The US Dollar stages a post-Friday recovery.

In a rather surprising move for the author, the US Dollar suffered heavily on Friday, the dollar index falling by 0.74% to 96.07 as haven currencies like the Swiss Franc and Japanese Yen staged powerful rallies. EUR/USD rallied as well, perhaps because so much bad news was priced into it, climbing 0.90% to 1.1310. The US Dollar suffered I believe, on cross margining selling, and that an omicron wave would bring the Fed’s taper to a shuddering halt, something with which I agree with, as US yields fell sharply at the long end of the curve.

This morning, the rally in US equity futures and oil has lessened those fears, with US yields also firming. That has seen the dollar index rally by 0.22% to 96.28, with the JPY, CHF and EUR falling by around 0.25%. USD/JPY fell by an impressive 1.70% to 113.40 on Friday, testing 113.00 intraday. From a technical perspective, USD/JPY should start to form a bottom around 113.50 and EUR/USD will likely struggle to make much progress above 1.1300 unless US bond yields dramatically fall from here.

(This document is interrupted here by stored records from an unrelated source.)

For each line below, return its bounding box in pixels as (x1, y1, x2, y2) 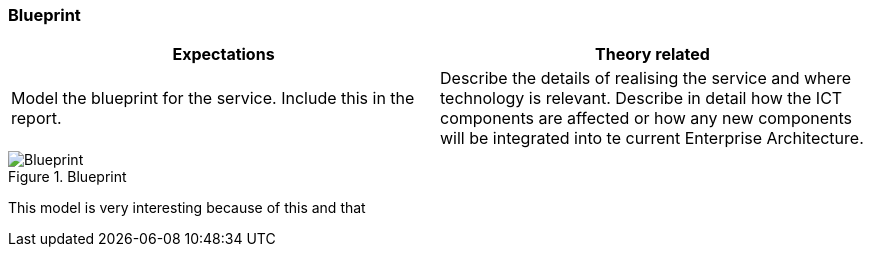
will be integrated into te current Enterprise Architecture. (440, 128, 864, 149)
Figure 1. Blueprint (8, 168, 127, 186)
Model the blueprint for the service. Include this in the (11, 88, 415, 109)
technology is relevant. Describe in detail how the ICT (440, 88, 843, 109)
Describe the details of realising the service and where (440, 68, 851, 89)
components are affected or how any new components (440, 108, 853, 129)
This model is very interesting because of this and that (8, 199, 366, 217)
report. (11, 108, 62, 129)
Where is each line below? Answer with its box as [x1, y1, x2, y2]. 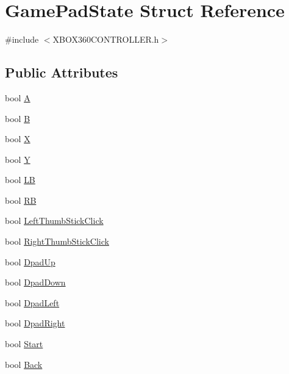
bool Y [5, 153, 30, 165]
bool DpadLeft [5, 296, 60, 309]
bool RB [5, 193, 37, 206]
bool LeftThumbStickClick [5, 214, 104, 227]
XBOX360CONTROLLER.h [52, 33, 159, 46]
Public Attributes [5, 63, 118, 82]
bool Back [5, 358, 43, 370]
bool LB [5, 173, 35, 186]
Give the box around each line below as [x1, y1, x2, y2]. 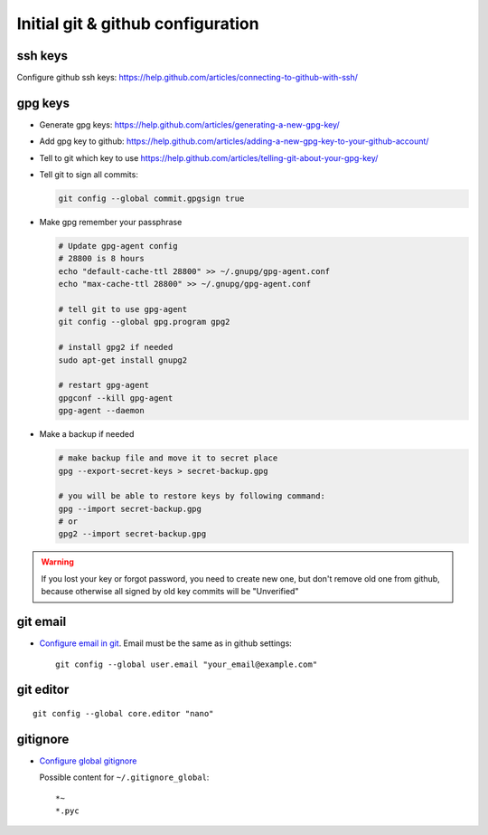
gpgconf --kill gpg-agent [58, 393, 174, 403]
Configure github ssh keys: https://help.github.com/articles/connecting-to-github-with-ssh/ [16, 72, 359, 83]
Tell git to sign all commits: [39, 169, 139, 180]
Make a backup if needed [39, 429, 135, 440]
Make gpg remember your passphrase [39, 217, 183, 228]
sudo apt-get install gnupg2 [58, 355, 188, 365]
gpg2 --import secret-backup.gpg [58, 529, 207, 539]
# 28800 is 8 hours [58, 253, 145, 264]
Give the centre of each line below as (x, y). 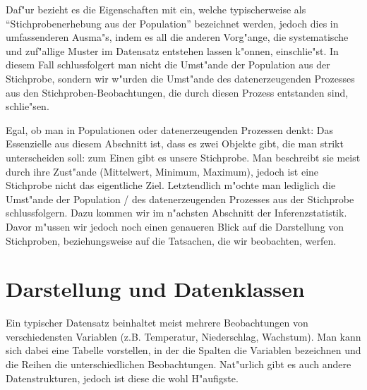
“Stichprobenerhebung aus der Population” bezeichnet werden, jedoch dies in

Currency markets are also sending out a few subtle signs that risk sentiment remains highly elevated, with Asian currencies falling aggressively on Friday, but making back only very modest gains today. Notably, USD/KRW is unchanged at 1193.50 today, and USD/CNY is barely changed at 6.3860. USD/THB, meanwhile, has actually risen 0.70% to 33.740 and USD/MYR is unchanged at 4.2380. Another warning sign comes from USD/TRY which is also unchanged, although the Mexican Peso and South African Rand, cremated on Friday, have risen 1.0% on thin volumes. The Australian and New Zealand Dollars fell 1.0% to test 2021 lows at 0.7100 and 0.6800 on Friday, but the sentiment indicators have only recovered by 0.25% this morning.

So, in the EM and commodity space, currency markets are adopting a much more cautious tone, suggesting the overall market remains very much on edge. Like equities, a negative omicron headline or two is likely to see the sell-off resume in earnest, which should benefit the Yen and Franc once again. Markets will be very much set up for a binary outcome this week based on omicron headlines, subsuming even the US Non-Farm Payrolls results. Positive news, buy everything, sell havens. Negative news, sell everything, buy havens, watch the whipsaw, and rinse repeat. Volatility will be the winner.

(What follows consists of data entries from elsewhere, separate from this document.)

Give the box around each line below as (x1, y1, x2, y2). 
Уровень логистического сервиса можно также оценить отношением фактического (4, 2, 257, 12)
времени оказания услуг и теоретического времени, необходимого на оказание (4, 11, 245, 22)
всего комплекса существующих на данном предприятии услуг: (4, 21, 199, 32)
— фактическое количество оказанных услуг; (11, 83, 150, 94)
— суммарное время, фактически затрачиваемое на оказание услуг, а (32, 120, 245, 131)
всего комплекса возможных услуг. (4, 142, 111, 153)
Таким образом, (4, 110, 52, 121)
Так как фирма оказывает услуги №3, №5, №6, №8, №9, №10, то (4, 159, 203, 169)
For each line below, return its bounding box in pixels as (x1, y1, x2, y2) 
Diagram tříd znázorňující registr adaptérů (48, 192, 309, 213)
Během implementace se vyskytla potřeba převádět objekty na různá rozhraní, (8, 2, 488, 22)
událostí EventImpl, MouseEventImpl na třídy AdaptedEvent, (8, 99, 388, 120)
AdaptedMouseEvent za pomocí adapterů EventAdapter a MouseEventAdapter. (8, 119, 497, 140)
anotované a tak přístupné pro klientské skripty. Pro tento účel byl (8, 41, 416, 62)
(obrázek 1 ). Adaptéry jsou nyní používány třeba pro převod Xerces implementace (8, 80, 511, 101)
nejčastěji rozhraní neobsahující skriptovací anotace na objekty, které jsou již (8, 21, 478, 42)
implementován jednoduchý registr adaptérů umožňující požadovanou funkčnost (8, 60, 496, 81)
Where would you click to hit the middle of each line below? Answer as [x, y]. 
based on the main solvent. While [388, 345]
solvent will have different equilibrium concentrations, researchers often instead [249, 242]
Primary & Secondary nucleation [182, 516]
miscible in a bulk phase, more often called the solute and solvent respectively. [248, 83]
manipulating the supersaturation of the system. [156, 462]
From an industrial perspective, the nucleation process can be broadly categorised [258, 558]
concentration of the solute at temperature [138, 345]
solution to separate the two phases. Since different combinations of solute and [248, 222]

Oil stages an impressive recovery after Friday’s bonfire.

Oil will be the market where short volatility traders go to die this week. The omicron whipsaw is on full display today as Brent and WTI, having fallen by over 9.0% on Friday, have staged a very sharp rally in Asia. Brent crude has risen by 4.78% to $76.35 a barrel, and WTI has rallied by a mighty 5.45% to $71.85 a barrel, thanks to some tenuous reports that omicron’s symptoms are mild. Time will tell if this is correct (and I hope it is), but financial markets aren’t waiting around to find out.

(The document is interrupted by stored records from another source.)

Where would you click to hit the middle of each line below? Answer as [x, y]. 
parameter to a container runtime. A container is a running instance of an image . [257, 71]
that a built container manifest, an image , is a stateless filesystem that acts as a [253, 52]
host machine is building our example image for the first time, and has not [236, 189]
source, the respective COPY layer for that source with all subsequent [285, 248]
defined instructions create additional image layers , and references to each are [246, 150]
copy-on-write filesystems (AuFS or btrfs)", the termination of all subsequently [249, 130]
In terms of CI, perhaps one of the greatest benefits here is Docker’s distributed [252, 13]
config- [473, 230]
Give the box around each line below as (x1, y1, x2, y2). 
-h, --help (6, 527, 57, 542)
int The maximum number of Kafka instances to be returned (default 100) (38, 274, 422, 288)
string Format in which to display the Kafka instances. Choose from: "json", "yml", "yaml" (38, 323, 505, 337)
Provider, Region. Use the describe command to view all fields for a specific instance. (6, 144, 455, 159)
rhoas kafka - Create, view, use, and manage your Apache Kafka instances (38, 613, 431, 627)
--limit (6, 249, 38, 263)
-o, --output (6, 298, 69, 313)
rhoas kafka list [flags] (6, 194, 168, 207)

The picture for oil is further muddied by the OPEC+ JMMC meeting and full meeting this week, the latter occurring on Friday. Negotiations with Iran restart in Vienna today as well over their nuclear programme. The prospect of Iranian crude increasing on international markets, another potential volatility point. Add all that in with virus developments and whipsaw price action this week in oil, is more likely to be chainsaw action.

OPEC+ compliance has held steady above 100% for quite some time now, suggesting there is not much swing production available to open the pumps anyway. I also note that pre-omicron, US production had recovered to 11.5 million bpd, yet prices were still high. That would suggest OPEC+ would have been comfortable raising production targets as planned, even if they couldn’t actually pump it.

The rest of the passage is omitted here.